[Work instruction] Among the lines of data below, reproduce only those from the one with "org_name (20, 578)" through the one with "计算斐波纳契数列的三种方法。我希望你已经学会了一两件事，并且很想听听你的 (134, 1519)", exactly as they stand, both ends included.

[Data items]
★ ★ ★

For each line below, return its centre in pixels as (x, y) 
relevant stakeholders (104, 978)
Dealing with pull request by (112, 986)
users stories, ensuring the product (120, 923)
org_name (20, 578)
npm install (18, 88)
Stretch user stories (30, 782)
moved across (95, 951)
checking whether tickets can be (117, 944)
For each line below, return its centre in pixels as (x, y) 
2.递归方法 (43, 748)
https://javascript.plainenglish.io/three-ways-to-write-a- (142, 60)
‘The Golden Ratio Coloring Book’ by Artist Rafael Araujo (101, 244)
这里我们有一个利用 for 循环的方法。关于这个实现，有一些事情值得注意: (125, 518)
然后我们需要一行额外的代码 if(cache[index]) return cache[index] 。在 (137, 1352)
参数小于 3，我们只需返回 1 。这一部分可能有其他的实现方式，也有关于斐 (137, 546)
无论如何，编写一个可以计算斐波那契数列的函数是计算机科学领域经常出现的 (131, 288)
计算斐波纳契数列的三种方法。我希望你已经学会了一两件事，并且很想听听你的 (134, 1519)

★ ★ ★

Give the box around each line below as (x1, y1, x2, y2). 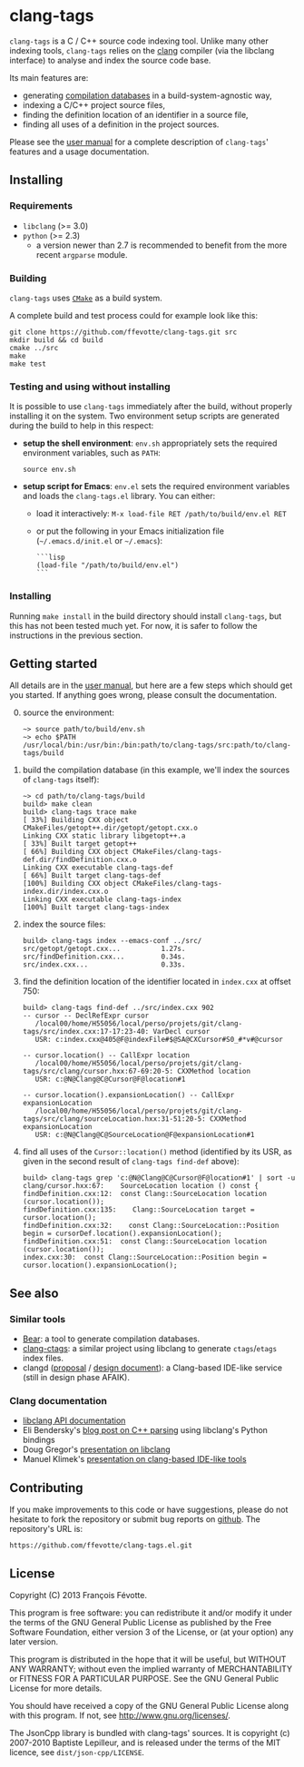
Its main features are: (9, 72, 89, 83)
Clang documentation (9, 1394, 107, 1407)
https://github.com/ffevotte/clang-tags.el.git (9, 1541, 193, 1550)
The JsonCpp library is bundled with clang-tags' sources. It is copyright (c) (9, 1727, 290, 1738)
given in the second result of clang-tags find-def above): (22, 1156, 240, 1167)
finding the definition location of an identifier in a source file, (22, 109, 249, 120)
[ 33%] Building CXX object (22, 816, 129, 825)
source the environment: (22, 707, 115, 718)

★ ★ ★

[Completed task]
org_name (20, 578)
npm install (18, 88)
Stretch user stories (30, 782)
moved across (95, 951)
checking whether tickets can be (117, 944)
For each line below, return its centre in pixels as (x, y) 
2.递归方法 (43, 748)
https://javascript.plainenglish.io/three-ways-to-write-a- (142, 60)
‘The Golden Ratio Coloring Book’ by Artist Rafael Araujo (101, 244)
这里我们有一个利用 for 循环的方法。关于这个实现，有一些事情值得注意: (125, 518)
然后我们需要一行额外的代码 if(cache[index]) return cache[index] 。在 (137, 1352)
参数小于 3，我们只需返回 1 。这一部分可能有其他的实现方式，也有关于斐 (137, 546)
无论如何，编写一个可以计算斐波那契数列的函数是计算机科学领域经常出现的 (131, 288)
计算斐波纳契数列的三种方法。我希望你已经学会了一两件事，并且很想听听你的 (134, 1519)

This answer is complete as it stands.